The NMR-based metabolomic fingerprinting approach that we proposed is a diagnostic tool widely used in medicine for sample classification, for instance to distinguish among samples with different metabolic state40. This approach does not attempt to identify all the metabolites but rather to characterize the global metabolic signature of the organism and to detect any shifts in its metabolism42. Because the fecal metabolome is highly sensitive to environmental influences and can change continuously, our intent was to get an unbiased global measure of metabolism without aiming to get quantitative data for all biochemical pathways. This is an inherent challenge particularly when measuring the metabolites of a free-living population, which would include considerable inter-individual metabolic variations68. Therefore, although the fingerprinting approach can provide evidence of stress on a comparative basis and does not provide a univocal marker of stress, we believe it can be an effective, rapid technique for the detection of stress in wildlife research33. In fact, because fecal metabolomics provides a final downstream product of the host-gut microbial activity at specific times, it offers a robust measurement of the interactions between the organism’s global metabolism and its surroundings.

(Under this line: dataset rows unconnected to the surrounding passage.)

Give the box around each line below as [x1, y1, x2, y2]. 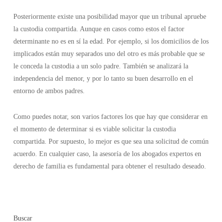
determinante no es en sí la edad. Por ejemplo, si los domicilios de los [13, 37, 209, 45]
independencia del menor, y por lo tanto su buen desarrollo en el [13, 74, 193, 82]
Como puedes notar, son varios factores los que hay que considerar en [13, 112, 208, 120]
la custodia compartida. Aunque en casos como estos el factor [13, 25, 184, 33]
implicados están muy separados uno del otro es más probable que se [13, 50, 205, 57]
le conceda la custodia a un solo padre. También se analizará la [13, 62, 188, 70]
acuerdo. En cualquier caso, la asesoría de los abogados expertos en [13, 150, 201, 158]
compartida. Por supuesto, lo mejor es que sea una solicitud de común [13, 137, 209, 145]
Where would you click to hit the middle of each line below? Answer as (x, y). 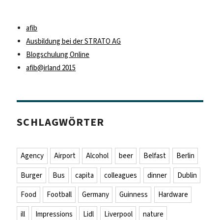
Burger (32, 175)
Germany (95, 195)
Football (59, 195)
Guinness (133, 195)
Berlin (185, 156)
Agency (32, 156)
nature (153, 214)
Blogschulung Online (58, 54)
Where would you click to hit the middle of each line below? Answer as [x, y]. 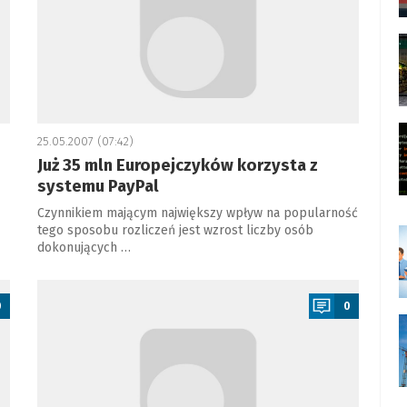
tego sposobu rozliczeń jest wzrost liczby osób [175, 230]
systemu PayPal [98, 186]
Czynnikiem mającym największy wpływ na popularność [197, 213]
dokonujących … [84, 248]
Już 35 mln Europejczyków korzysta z [177, 165]
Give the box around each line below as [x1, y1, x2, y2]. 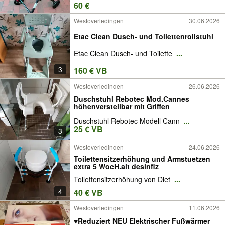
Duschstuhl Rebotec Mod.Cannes [74, 93, 189, 104]
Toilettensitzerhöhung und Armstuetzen [74, 153, 210, 164]
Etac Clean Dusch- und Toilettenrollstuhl [74, 31, 213, 41]
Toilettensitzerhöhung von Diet [74, 174, 172, 185]
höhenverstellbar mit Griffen [74, 101, 170, 111]
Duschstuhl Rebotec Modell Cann [74, 116, 182, 126]
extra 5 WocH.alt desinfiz [74, 161, 159, 171]
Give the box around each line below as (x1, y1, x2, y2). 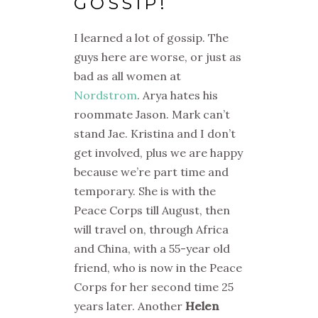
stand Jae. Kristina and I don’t (74, 126, 236, 141)
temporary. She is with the (74, 184, 216, 198)
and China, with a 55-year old (74, 241, 230, 256)
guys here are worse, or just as (74, 50, 241, 64)
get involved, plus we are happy (74, 146, 243, 160)
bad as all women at (74, 69, 181, 83)
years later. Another (74, 299, 185, 313)
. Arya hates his (137, 88, 218, 102)
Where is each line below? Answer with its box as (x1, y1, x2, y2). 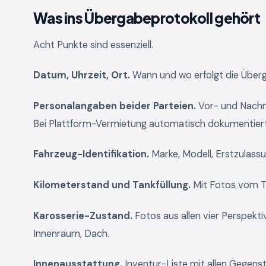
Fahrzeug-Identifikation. (33, 148, 149, 161)
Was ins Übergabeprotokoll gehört (33, 8, 260, 27)
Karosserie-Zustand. (33, 209, 132, 222)
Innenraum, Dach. (33, 227, 109, 240)
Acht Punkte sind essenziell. (33, 38, 153, 51)
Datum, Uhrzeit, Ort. (33, 69, 130, 82)
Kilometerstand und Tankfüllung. (33, 178, 191, 191)
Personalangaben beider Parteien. (33, 99, 196, 112)
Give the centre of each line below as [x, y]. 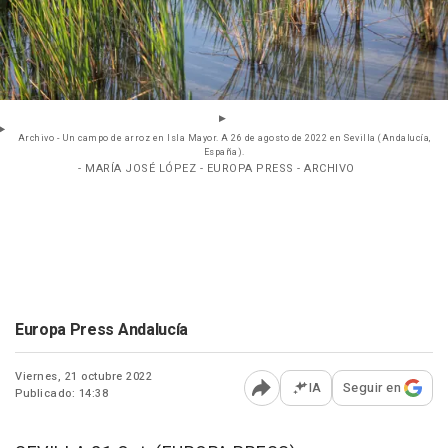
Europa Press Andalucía [101, 330]
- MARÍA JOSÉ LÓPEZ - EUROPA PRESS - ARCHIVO [216, 169]
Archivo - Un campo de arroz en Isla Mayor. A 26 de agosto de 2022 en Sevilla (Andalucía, [224, 139]
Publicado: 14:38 [61, 394]
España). [224, 153]
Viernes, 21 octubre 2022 [83, 377]
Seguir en [371, 388]
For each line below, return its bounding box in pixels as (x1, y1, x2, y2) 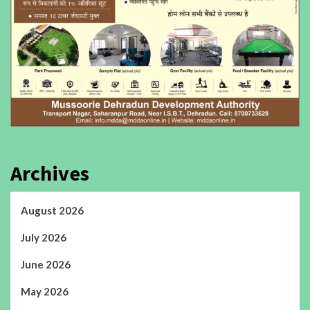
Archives (10, 159, 89, 186)
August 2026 (21, 203, 84, 217)
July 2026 (21, 230, 66, 244)
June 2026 (21, 257, 71, 271)
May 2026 (21, 284, 69, 298)
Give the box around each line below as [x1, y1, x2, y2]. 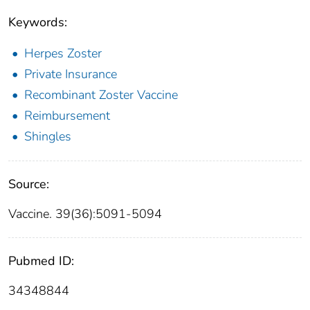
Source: [8, 176, 49, 193]
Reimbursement [24, 107, 110, 125]
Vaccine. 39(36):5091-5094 [8, 206, 162, 223]
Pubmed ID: [8, 253, 74, 270]
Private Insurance [24, 66, 117, 83]
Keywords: [8, 14, 67, 31]
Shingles [24, 128, 71, 145]
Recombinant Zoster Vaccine [24, 86, 178, 104]

In conclusion, we observed differences at a broader scale in the global metabolism (i.e., host-gut microbial co-metabolism) of range cattle in relation to the variation in wolf predation risk. These results are in line with recent studies on captive animals, indicating that stress and anxiety related behaviors alter the function of the gut microbiome and these metabolic alterations may aid in identification of stress31,32,33. The finding of patterns consistent with a wolf effect on the cattle global metabolism suggests that the alterations of the fecal metabolome may serve as a promising tool for detecting the physiological responses of prey to predation risk. In this sense, the NMR-based fecal metabolomic fingerprinting approach could be used to characterize the fecal metabolome of ungulates or other prey species, and its alterations related to predator presence both on a space and time scale. Our research represents a novel approach for detection of predator-induced stress, and its use, combined with other measures of prey responses to risk, will help improve our knowledge of the consequences of predators beyond the direct effect of predation.